L’Asie restera la région la plus dynamique

L’Asie était en 2014 la région la plus dynamique devant l’Afrique, et selon les Institutions Financières Internationales (IFIs), elle le sera aussi en 2015 et 2016. L’Asie continue d’être le moteur de la croissance mondiale.

Ces prévisions font apparaître des écarts élevés de croissance entre pays : plus rapide pour les plus pauvres (Myanmar, Laos, Cambodge) et plus lente pour les plus riches (Japon, Corée, Singapour, Malaisie). Cela traduit un processus de convergence dans un espace caractérisé par de très fortes disparités.

Toutefois, en dépit de la chute des cours du pétrole – une aubaine pour la plupart des pays, hormis l’Indonésie et la Malaisie – et de l’amélioration américaine, le FMI n’envisage pas une accélération et, bien au contraire, au fil des mois, il a révisé à la baisse ses prévisions en insistant sur les risques.

Tableau représentant les croissances et prévisions des pays asiatiques vues par différentes sources.
Sources : FMI, “World Economic outlook” / Banque Asiatique de Développement, “Asian outlook” / Banque Mondiale, “East Asian update”
Depuis ces rapports, une série de nouvelles suggère que la croissance asiatique est inférieure à ces prévisions : au 1er trimestre 2015, les performances américaines et japonaises ont déçu ; la croissance industrielle chinoise a été médiocre, la croissance du PIB indonésien est la plus faible depuis 2009 ; et dans l’ASEAN, la contraction des ventes de voitures et de motocyclettes – qui intéressent plus de ménages – est une illustration du tassement de la consommation qui est le moteur de la croissance des pays de cette région.

Rétrospectives sur les perspectives

Quel crédit accordé aux prévisions des Institutions Financières Internationales (IFIs) ? Ces institutions, et tout particulièrement la Banque Mondiale, ont une relation complexe avec les pays asiatiques qui se sont davantage inspirés de l’expérience japonaise que de leurs conseils.
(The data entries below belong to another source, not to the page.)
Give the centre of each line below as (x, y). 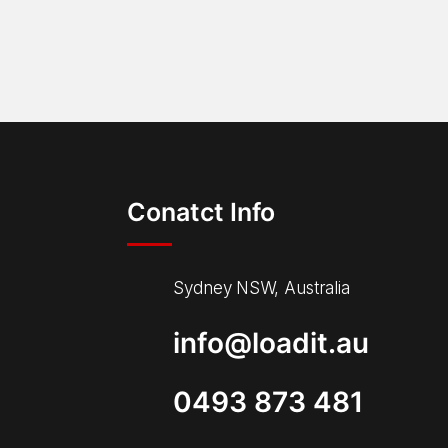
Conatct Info (201, 212)
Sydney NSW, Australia (262, 288)
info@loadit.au (271, 343)
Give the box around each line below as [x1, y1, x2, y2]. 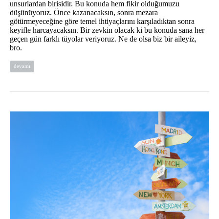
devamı [14, 63, 30, 69]
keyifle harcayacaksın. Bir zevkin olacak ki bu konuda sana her [10, 26, 204, 35]
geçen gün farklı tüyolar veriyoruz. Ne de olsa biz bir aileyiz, [10, 35, 197, 44]
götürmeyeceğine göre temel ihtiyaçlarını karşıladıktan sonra [10, 17, 195, 26]
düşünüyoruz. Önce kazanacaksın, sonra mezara [10, 8, 158, 17]
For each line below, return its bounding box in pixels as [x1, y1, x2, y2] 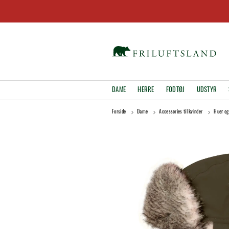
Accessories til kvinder [159, 109, 203, 115]
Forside [112, 109, 126, 115]
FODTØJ [166, 86, 185, 94]
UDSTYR [196, 86, 217, 94]
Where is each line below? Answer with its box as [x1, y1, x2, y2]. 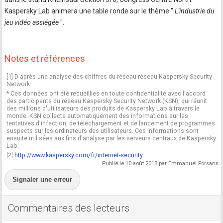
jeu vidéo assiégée [4, 18, 61, 26]
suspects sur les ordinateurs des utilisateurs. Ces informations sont [6, 126, 199, 134]
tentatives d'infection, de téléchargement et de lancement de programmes [6, 119, 216, 127]
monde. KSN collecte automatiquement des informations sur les [6, 111, 189, 119]
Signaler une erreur [12, 176, 73, 184]
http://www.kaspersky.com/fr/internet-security [14, 151, 143, 159]
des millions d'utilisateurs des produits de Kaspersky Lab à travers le [6, 104, 200, 112]
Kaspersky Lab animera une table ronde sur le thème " [4, 7, 174, 15]
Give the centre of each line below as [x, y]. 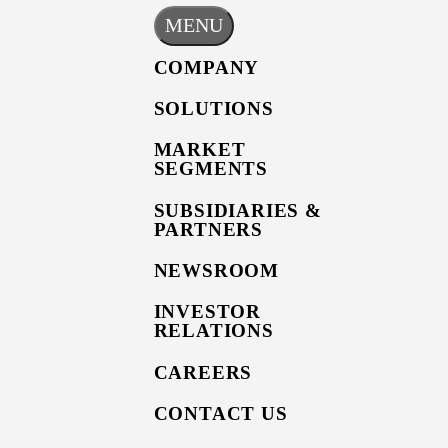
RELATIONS [213, 331]
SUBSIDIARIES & [237, 210]
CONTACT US [220, 414]
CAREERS [203, 372]
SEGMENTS [210, 169]
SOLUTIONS [213, 108]
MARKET [199, 150]
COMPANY [206, 67]
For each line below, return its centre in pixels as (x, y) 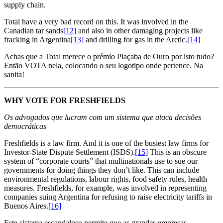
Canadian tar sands (34, 30)
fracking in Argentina (37, 39)
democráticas (25, 126)
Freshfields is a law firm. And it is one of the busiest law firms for (106, 143)
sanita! (14, 74)
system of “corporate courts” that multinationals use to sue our (101, 161)
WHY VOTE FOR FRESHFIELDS (65, 100)
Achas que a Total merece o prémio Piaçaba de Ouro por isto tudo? (109, 56)
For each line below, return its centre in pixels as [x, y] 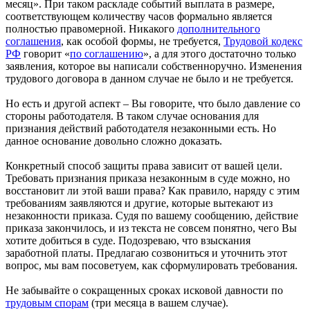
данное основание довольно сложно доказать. [114, 140]
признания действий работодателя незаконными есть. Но [141, 128]
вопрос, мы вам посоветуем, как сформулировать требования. [152, 265]
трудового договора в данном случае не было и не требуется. [149, 78]
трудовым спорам [47, 302]
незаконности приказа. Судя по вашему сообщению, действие [152, 215]
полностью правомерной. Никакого [91, 28]
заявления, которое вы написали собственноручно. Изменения [154, 66]
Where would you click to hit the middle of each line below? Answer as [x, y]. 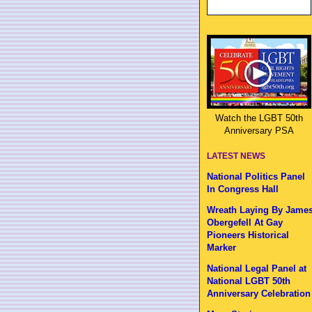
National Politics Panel [256, 177]
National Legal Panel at [257, 268]
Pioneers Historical [248, 235]
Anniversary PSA [259, 131]
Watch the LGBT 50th [259, 118]
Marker [221, 248]
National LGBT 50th [249, 281]
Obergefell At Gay [245, 223]
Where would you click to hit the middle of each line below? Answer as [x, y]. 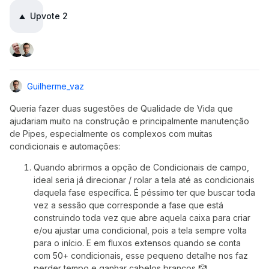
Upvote [45, 16]
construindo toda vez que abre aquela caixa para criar [142, 218]
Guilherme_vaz [56, 86]
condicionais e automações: [65, 146]
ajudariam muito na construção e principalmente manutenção [129, 121]
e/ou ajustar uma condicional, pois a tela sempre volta [140, 230]
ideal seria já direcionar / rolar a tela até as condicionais [144, 180]
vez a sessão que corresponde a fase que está [128, 205]
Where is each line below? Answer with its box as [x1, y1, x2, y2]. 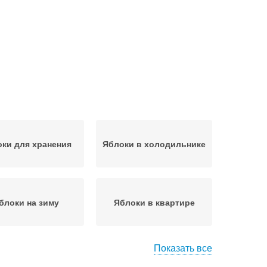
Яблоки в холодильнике [103, 138, 206, 150]
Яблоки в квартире [113, 196, 195, 208]
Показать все [154, 241, 212, 254]
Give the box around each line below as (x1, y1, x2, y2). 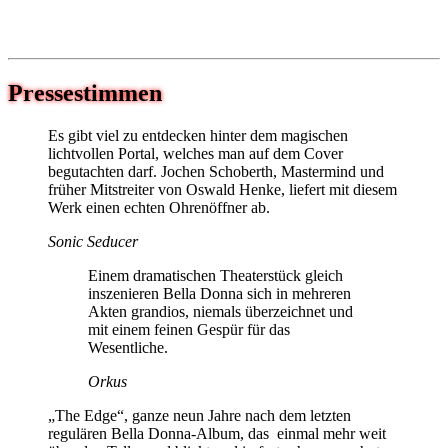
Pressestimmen (8, 79, 162, 106)
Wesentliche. (88, 338, 168, 356)
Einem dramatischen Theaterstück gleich (88, 266, 343, 284)
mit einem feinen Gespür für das (88, 320, 290, 338)
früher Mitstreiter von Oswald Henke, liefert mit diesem (48, 180, 397, 198)
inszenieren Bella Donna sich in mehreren (88, 284, 351, 302)
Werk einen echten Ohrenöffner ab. (48, 198, 274, 216)
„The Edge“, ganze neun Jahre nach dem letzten (48, 406, 351, 424)
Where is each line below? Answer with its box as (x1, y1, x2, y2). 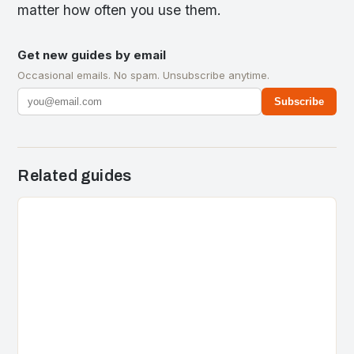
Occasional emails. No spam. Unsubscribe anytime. (17, 68, 270, 81)
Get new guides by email (17, 47, 167, 62)
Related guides (17, 166, 132, 184)
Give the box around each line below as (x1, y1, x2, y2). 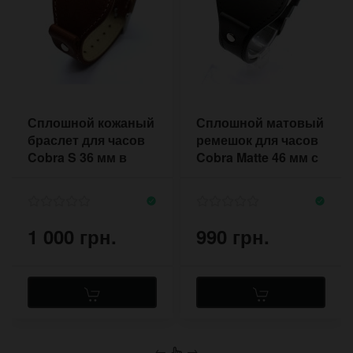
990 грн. (196, 222, 269, 250)
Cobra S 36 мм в (28, 147, 127, 166)
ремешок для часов (196, 130, 318, 149)
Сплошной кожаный (28, 113, 154, 132)
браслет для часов (28, 130, 145, 149)
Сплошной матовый (196, 113, 324, 132)
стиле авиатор (28, 165, 119, 184)
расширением (196, 165, 284, 184)
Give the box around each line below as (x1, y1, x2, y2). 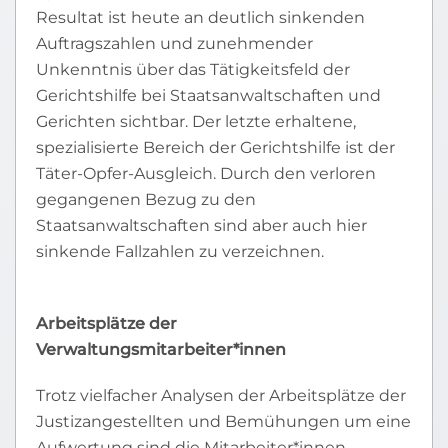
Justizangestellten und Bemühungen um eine (36, 412, 411, 431)
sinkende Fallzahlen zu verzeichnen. (36, 242, 324, 261)
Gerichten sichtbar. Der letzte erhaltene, (36, 112, 356, 131)
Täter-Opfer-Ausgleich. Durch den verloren (36, 164, 376, 183)
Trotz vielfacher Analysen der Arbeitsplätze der (36, 386, 406, 405)
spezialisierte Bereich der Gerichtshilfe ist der (36, 138, 395, 157)
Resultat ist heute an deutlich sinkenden (36, 8, 365, 27)
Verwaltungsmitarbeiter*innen (36, 340, 286, 359)
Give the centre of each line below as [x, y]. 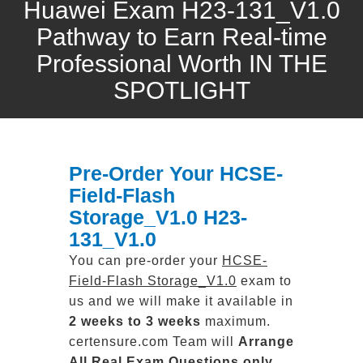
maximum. [236, 321]
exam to [264, 281]
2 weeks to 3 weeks [135, 321]
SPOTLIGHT [181, 90]
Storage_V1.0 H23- [158, 217]
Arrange [266, 342]
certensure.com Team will [154, 342]
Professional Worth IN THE [181, 64]
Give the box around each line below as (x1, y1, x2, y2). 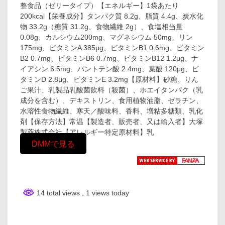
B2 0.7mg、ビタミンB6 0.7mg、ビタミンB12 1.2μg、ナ (20, 54, 198, 62)
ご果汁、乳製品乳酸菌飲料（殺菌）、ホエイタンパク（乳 (20, 86, 203, 94)
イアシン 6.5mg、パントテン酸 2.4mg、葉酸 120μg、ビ (20, 65, 199, 73)
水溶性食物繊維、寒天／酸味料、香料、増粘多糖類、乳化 (20, 107, 203, 115)
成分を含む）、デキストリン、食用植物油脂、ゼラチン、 (20, 96, 203, 104)
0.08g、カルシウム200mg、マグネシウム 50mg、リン (20, 33, 193, 41)
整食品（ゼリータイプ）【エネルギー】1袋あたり (20, 2, 179, 10)
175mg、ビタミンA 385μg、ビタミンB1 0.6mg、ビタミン (20, 44, 204, 52)
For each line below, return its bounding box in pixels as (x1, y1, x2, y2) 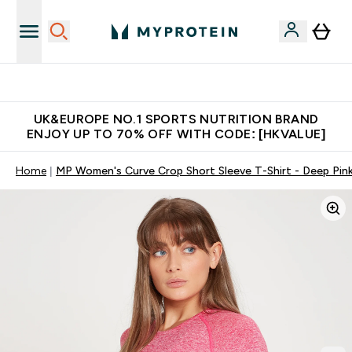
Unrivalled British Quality (124, 76, 247, 89)
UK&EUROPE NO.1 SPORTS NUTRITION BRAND (33, 112, 319, 126)
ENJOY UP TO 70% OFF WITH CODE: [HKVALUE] (27, 127, 325, 141)
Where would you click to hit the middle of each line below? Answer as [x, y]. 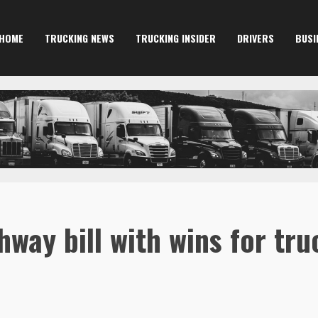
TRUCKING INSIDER [175, 38]
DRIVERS [255, 38]
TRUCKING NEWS [79, 38]
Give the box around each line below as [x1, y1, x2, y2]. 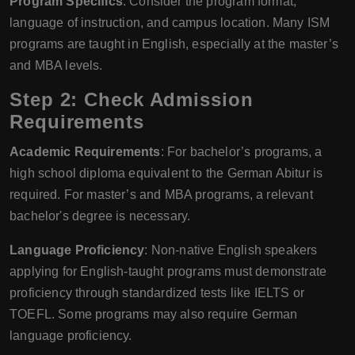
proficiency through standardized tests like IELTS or [10, 285, 304, 300]
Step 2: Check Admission [10, 88, 254, 110]
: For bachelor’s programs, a [160, 144, 323, 158]
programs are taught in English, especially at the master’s [10, 36, 338, 51]
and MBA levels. [10, 58, 103, 72]
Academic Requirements [10, 144, 161, 158]
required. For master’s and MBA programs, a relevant [10, 187, 313, 201]
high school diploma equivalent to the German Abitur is [10, 166, 323, 180]
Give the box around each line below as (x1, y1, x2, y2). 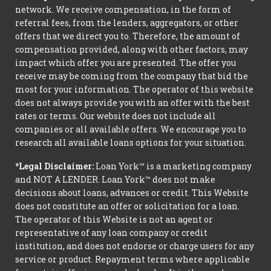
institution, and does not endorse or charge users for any (15, 240, 254, 252)
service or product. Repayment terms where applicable (15, 253, 250, 265)
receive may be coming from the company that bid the (15, 70, 248, 82)
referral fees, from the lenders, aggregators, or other (15, 16, 238, 28)
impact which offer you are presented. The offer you (15, 56, 236, 68)
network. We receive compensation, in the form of (15, 3, 231, 15)
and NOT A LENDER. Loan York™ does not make (15, 173, 215, 185)
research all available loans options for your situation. (15, 136, 246, 148)

Jusque dans les années 1990, la Banque Mondiale insistait sur le caractère libéral de la croissance asiatique et il a fallu l’insistance (et le financement) du Japon pour qu’elle admette que l’Etat a joué un rôle important dans « les Miracles asiatiques » – titre de la publication de 1993. Quant au FMI, ses réactions face aux crises européennes ont réveillé de mauvais souvenirs en Asie où ses premières mesures face aux crises asiatiques de 1997 avaient été d’imposer des mesures d’austérité qui ont aggravé le mal.

S’agissant de prévisions, le service après-vente n’est pas encore dans l’ADN des IFIs qui, à l’exception du FMI, revisitent rarement leurs perspectives. Certes les IFIs ne peuvent pas prendre le risque de crier au feu en annonçant une crise, mais elles n’ont vu venir ni celle de 1997 ni celle de 2008. Or, contrairement à ce qui est souvent écrit, cette dernière n’était pas un « cygne noir ». Elle avait été annoncée dans des ouvrages et dans des réunions publiques, y compris en France. En janvier 2008 à la Conférence sur les Risques de la Coface, Nouriel Roubini a déroulé le scénario de la crise à venir en indiquant qu’elle serait déclenchée par la faillite d’une grande banque. S’il a vu juste à propos des Etats-Unis, il s’est trompé sur les pays émergents.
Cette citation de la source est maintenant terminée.